A GOVERNMENT programme to roll out superfast rural broadband has been criticised by auditors after ministers admitted it would miss its target.
The target to bring superfast broadband to 90% of premises in each area of the UK is now expected to be delivered nearly two years later than initially planned.
Only nine out of 44 local projects are expected to reach their original target of providing 90% superfast coverage by May 2015, said the National Audit Office.
An NAO report forecasts that the programme will complete its rollout 22 months later than planned - in 2017 rather than 2015.
NAO head Amyas Morse said: "The rural broadband project is moving forward late and without the benefit of strong competition to protect public value.
"For this we will have to rely on the department's active use of the controls it has negotiated and strong supervision by Ofcom."
The delay is partly because gaining approval for the project under EU State aid rules took six months longer than expected, said the NAO report on the rural broadband programme.
In June 2013, the government revised its target, and now aims to secure delivery of the rural broadband programme by December 2016, as well as 95% superfast coverage by 2017.
The government designed the programme with three sets of safeguards intended to work together to achieve value for money, recognising that each would not be sufficient alone.

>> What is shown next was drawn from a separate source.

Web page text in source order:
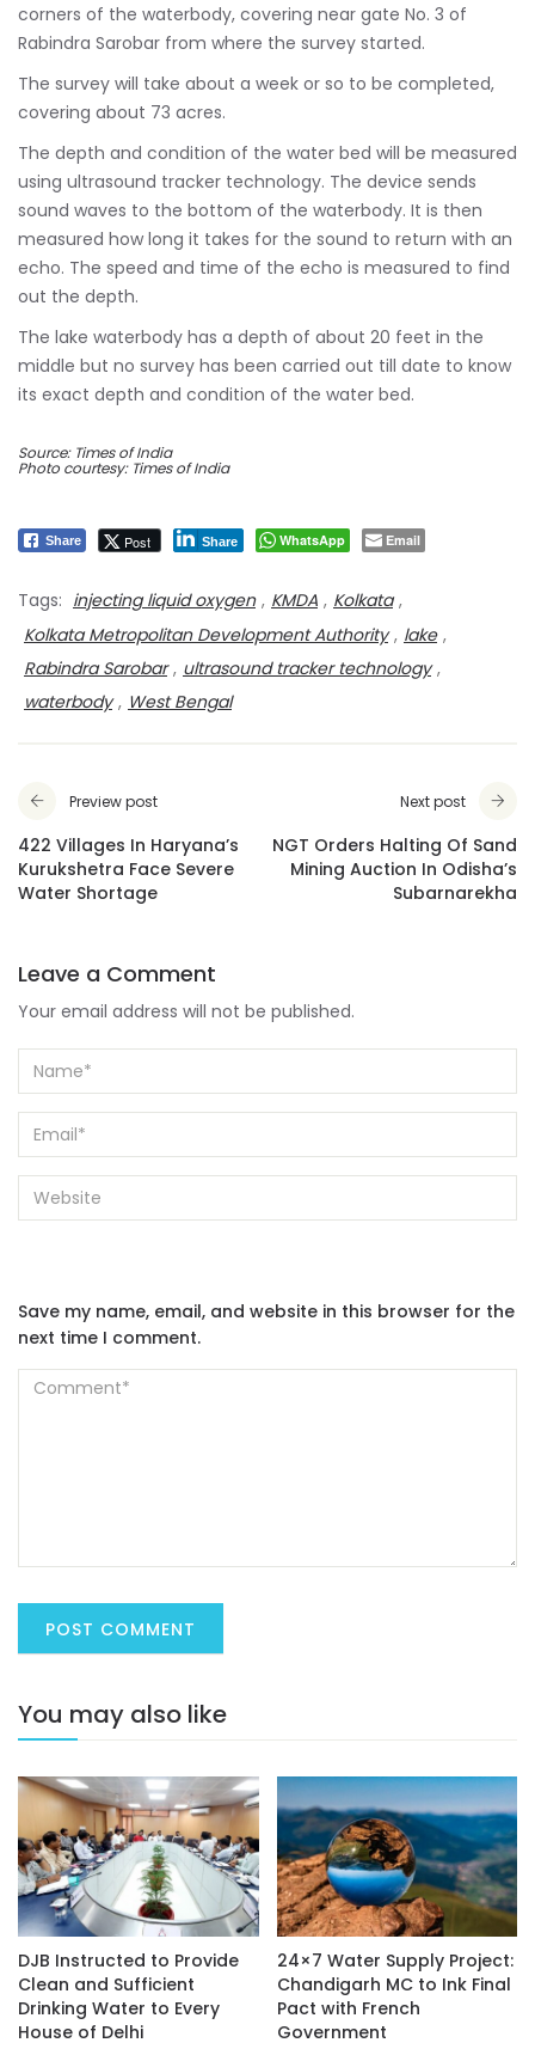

These comprise the promotion of competition through a procurement framework; provision of assurance that bids made by suppliers are appropriate; and in-life contract controls over costs and profit levels.
"Competition has been limited," said the NAO.
"The design of the competitive framework had the advantages of ensuring affordability and transferring risk but, together with State aid conditions and other commercial factors, led to potential suppliers withdrawing from the bidding process.
"BT was left as the only active participant in the framework and is likely to win all 44 local projects."
In addition, the government has secured only limited transparency over the costs in BT's bids.
"It does not have strong assurance that costs, take-up assumptions and the extent of contingency contained in BT's bids are reasonable," the NAO said.
The government had been successful though in securing in-life controls on value for money – such as only paying actual costs supported by invoices and ensuring that suppliers were paid only where they can demonstrate that they have reached key milestones.
But achieving value for money for the programme would in practice depend on scrutiny of hundreds of thousands of invoices and follow-up analysis of take-up rates.
"The success of such a safeguard will partly depend on the level of skill and resource available... during implementation and beyond." said the NAO.
The project funding contributed by BT has so far been lower than originally modelled – the government now expects the company to provide just 23% of the overall projected funding of £1.5 billion, some £207 million less than it modelled in 2011.
At the same time, by the end of the programme, BT is likely to have benefited from £1.2 billion of public money.